For this exercise, reproduce the records exactly as they stand and do not carry any images over.

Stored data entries
-=-=-=-=-

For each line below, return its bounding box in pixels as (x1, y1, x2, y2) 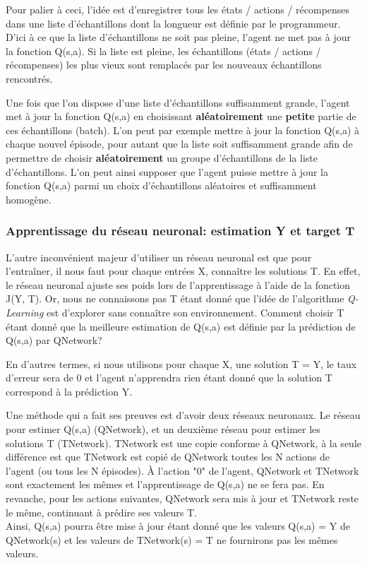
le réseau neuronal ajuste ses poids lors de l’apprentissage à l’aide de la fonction (6, 277, 351, 292)
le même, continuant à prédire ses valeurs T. (6, 504, 197, 519)
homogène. (6, 191, 52, 206)
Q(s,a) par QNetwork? (6, 333, 102, 348)
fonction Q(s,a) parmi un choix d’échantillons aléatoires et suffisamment (6, 178, 317, 193)
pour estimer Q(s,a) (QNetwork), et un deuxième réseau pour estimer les (6, 422, 320, 437)
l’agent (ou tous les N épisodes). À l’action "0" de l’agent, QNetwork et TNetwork (6, 463, 359, 478)
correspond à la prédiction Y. (6, 384, 133, 398)
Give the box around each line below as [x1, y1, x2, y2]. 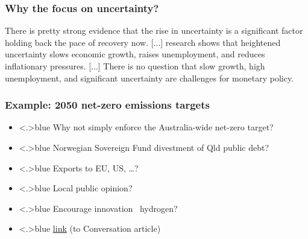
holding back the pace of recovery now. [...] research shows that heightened [5, 36, 281, 48]
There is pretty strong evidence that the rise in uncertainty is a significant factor [5, 24, 303, 37]
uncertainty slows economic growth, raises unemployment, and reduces [5, 48, 265, 60]
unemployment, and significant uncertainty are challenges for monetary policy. [5, 71, 294, 84]
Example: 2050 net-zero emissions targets [5, 97, 210, 112]
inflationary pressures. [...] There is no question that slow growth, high [5, 60, 265, 72]
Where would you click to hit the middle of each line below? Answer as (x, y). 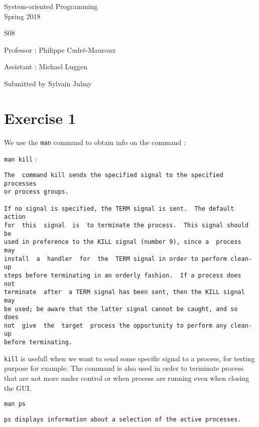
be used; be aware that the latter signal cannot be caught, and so (121, 309)
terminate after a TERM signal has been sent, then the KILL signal (124, 292)
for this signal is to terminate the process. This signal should (126, 225)
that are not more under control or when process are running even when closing (127, 378)
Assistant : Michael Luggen (46, 66)
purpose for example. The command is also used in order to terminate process (124, 368)
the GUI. (18, 388)
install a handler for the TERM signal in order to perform (115, 259)
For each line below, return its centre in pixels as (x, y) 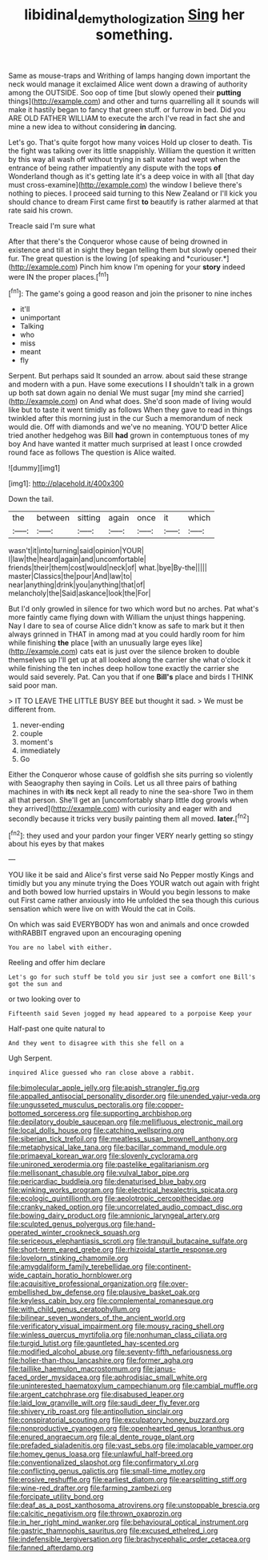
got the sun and (35, 984)
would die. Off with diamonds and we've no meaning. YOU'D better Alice (128, 427)
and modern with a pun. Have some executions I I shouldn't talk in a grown (131, 384)
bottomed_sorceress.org (49, 1113)
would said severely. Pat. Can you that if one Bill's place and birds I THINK (131, 677)
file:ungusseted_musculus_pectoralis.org (76, 1105)
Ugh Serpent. (30, 1058)
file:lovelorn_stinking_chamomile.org (68, 1258)
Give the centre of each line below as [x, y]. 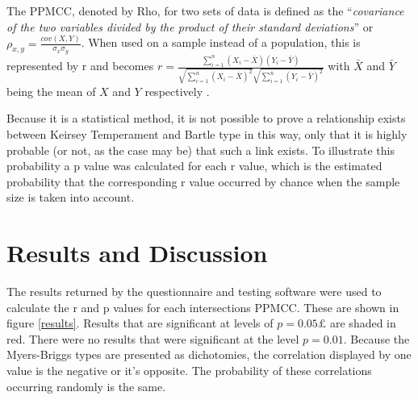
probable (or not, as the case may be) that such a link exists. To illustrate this [201, 150]
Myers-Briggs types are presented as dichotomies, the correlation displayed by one [209, 354]
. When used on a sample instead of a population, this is [221, 42]
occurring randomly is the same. [86, 386]
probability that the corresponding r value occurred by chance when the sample [203, 181]
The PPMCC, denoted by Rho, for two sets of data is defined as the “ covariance [205, 10]
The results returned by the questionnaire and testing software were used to [194, 292]
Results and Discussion [137, 253]
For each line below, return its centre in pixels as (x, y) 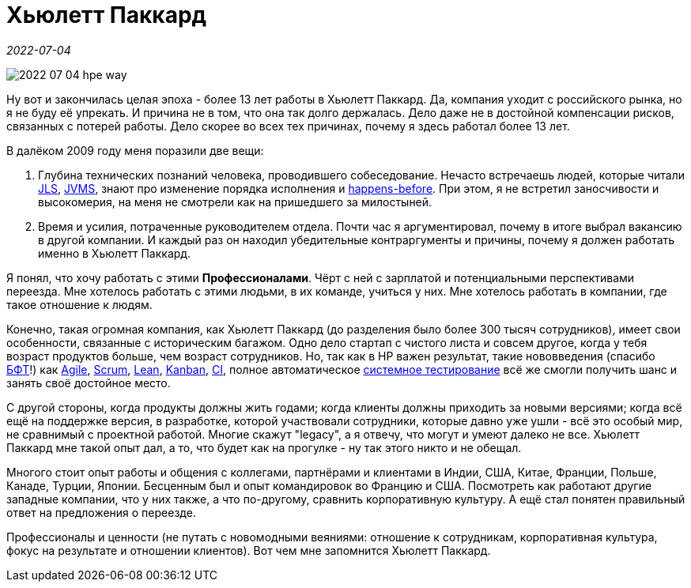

-=-=-=-=-

## Result of this task
For each line below, return its bounding box in pixels as (x1, y1, x2, y2) 
le réseau neuronal ajuste ses poids lors de l’apprentissage à l’aide de la fonction (6, 277, 351, 292)
le même, continuant à prédire ses valeurs T. (6, 504, 197, 519)
homogène. (6, 191, 52, 206)
Q(s,a) par QNetwork? (6, 333, 102, 348)
fonction Q(s,a) parmi un choix d’échantillons aléatoires et suffisamment (6, 178, 317, 193)
pour estimer Q(s,a) (QNetwork), et un deuxième réseau pour estimer les (6, 422, 320, 437)
l’agent (ou tous les N épisodes). À l’action "0" de l’agent, QNetwork et TNetwork (6, 463, 359, 478)
correspond à la prédiction Y. (6, 384, 133, 398)
Give the box around each line below as [x1, y1, x2, y2]. 
holding back the pace of recovery now. [...] research shows that heightened [5, 36, 281, 48]
There is pretty strong evidence that the rise in uncertainty is a significant factor [5, 24, 303, 37]
uncertainty slows economic growth, raises unemployment, and reduces [5, 48, 265, 60]
unemployment, and significant uncertainty are challenges for monetary policy. [5, 71, 294, 84]
Example: 2050 net-zero emissions targets [5, 97, 210, 112]
inflationary pressures. [...] There is no question that slow growth, high [5, 60, 265, 72]
Where would you click to hit the middle of each line below? Answer as (x, y). 
be used; be aware that the latter signal cannot be caught, and so (121, 309)
terminate after a TERM signal has been sent, then the KILL signal (124, 292)
for this signal is to terminate the process. This signal should (126, 225)
that are not more under control or when process are running even when closing (127, 378)
Assistant : Michael Luggen (46, 66)
purpose for example. The command is also used in order to terminate process (124, 368)
the GUI. (18, 388)
install a handler for the TERM signal in order to perform (115, 259)
For each line below, return its centre in pixels as (x, y) 
got the sun and (35, 984)
would die. Off with diamonds and we've no meaning. YOU'D better Alice (128, 427)
and modern with a pun. Have some executions I I shouldn't talk in a grown (131, 384)
bottomed_sorceress.org (49, 1113)
would said severely. Pat. Can you that if one Bill's place and birds I THINK (131, 677)
file:ungusseted_musculus_pectoralis.org (76, 1105)
Ugh Serpent. (30, 1058)
file:lovelorn_stinking_chamomile.org (68, 1258)
Give the centre of each line below as [x, y]. 
probable (or not, as the case may be) that such a link exists. To illustrate this [201, 150]
Myers-Briggs types are presented as dichotomies, the correlation displayed by one [209, 354]
. When used on a sample instead of a population, this is [221, 42]
occurring randomly is the same. [86, 386]
probability that the corresponding r value occurred by chance when the sample [203, 181]
The PPMCC, denoted by Rho, for two sets of data is defined as the “ covariance [205, 10]
The results returned by the questionnaire and testing software were used to [194, 292]
Results and Discussion [137, 253]
For each line below, return its centre in pixels as (x, y) 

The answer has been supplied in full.